Task data:
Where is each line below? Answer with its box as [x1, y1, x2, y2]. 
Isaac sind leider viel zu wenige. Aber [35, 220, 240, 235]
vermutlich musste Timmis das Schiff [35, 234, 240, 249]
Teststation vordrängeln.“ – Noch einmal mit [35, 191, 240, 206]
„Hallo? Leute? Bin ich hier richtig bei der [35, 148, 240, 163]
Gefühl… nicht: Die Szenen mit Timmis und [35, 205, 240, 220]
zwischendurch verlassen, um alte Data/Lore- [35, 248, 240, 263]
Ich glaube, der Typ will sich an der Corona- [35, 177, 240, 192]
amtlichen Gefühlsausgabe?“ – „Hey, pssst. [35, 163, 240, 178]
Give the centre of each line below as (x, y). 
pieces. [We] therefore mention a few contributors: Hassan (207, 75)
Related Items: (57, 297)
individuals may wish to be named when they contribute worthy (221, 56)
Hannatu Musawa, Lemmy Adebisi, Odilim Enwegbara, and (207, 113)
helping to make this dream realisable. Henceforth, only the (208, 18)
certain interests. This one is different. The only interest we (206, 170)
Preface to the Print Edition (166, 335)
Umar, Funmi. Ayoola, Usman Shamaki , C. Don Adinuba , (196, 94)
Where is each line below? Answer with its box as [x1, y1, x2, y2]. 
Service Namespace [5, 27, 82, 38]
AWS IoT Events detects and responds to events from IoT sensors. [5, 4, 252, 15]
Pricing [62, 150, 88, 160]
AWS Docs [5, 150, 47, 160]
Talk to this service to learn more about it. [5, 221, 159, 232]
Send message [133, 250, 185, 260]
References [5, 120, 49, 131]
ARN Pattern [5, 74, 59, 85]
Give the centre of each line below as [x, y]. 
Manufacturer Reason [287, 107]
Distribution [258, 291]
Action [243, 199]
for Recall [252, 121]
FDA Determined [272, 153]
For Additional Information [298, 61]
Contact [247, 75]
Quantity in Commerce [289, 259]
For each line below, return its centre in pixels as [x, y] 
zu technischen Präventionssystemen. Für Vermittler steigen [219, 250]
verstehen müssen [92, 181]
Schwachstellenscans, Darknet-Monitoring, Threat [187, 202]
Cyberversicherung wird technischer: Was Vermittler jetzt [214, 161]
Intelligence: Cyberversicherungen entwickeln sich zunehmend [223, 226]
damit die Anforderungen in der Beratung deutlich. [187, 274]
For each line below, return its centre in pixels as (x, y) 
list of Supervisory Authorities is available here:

---

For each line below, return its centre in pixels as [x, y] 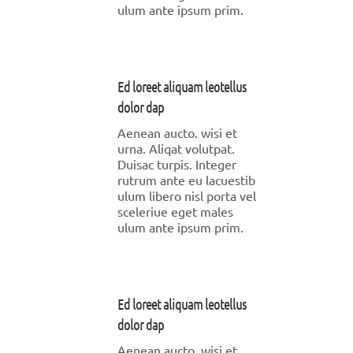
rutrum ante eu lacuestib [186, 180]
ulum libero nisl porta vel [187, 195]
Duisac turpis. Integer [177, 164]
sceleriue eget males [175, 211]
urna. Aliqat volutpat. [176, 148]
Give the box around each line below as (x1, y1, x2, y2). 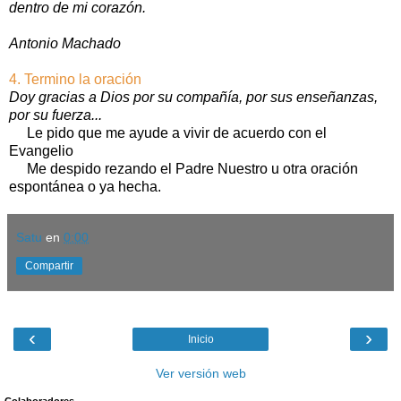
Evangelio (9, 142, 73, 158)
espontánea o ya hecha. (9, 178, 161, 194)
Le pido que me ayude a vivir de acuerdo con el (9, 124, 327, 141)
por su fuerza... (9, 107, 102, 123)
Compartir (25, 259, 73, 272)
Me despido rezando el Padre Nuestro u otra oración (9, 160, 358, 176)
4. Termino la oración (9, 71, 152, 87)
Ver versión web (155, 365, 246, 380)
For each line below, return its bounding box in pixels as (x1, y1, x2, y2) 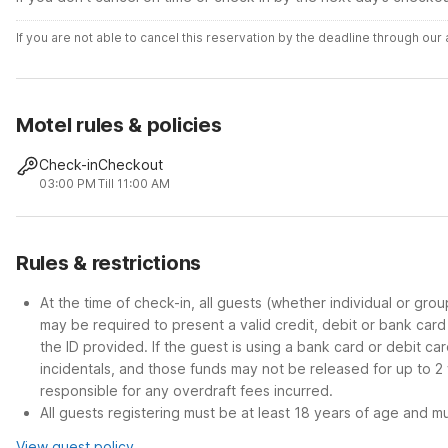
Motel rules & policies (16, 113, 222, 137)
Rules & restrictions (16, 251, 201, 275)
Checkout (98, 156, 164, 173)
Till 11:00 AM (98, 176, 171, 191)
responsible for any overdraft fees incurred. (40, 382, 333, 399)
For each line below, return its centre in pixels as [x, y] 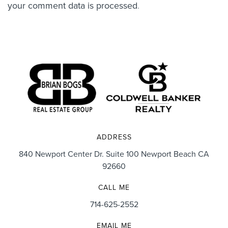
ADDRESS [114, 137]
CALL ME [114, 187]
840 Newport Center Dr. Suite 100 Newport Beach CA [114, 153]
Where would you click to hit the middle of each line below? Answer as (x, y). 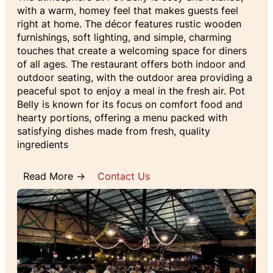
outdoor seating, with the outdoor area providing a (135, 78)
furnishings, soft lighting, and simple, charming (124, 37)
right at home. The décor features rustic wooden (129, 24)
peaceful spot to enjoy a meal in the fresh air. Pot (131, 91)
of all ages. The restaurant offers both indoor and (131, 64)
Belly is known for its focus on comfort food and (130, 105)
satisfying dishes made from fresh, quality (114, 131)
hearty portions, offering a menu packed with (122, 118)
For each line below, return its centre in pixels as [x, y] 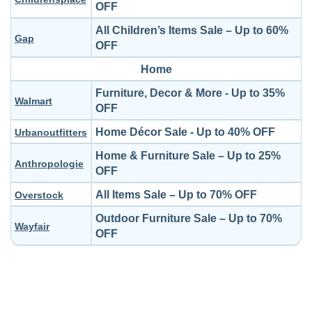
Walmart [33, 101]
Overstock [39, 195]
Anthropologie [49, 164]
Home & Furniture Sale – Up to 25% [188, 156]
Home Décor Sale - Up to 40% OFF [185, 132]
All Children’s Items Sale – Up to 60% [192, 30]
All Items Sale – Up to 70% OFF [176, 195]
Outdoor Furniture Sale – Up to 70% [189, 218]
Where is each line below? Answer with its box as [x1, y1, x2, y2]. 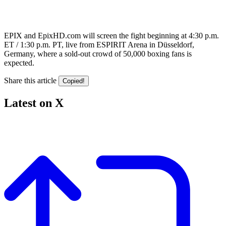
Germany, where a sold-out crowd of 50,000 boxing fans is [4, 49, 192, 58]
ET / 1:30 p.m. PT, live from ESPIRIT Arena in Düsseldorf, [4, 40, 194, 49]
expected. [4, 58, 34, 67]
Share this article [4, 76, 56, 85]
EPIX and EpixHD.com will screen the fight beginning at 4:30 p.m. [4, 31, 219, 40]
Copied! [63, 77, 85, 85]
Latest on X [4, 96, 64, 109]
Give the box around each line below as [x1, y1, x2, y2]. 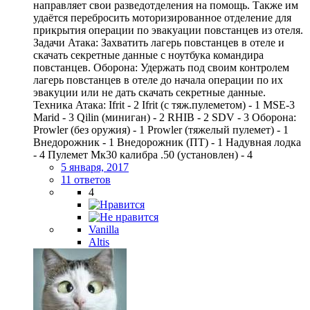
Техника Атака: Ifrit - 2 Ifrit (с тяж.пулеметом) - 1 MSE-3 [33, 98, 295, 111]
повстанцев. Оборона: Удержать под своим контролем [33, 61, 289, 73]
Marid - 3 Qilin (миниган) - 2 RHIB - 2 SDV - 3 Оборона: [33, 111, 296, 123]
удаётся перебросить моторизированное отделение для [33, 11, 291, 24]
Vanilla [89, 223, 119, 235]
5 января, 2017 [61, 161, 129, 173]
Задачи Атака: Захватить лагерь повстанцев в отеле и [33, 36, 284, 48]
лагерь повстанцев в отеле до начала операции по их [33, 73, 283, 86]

How to complete this task: Could you return every line from the entries above in which the string "Sale" occurs?

Result:
Home & Furniture Sale – Up to 25% [188, 156]
Home Décor Sale - Up to 40% OFF [185, 132]
All Children’s Items Sale – Up to 60% [192, 30]
All Items Sale – Up to 70% OFF [176, 195]
Outdoor Furniture Sale – Up to 70% [189, 218]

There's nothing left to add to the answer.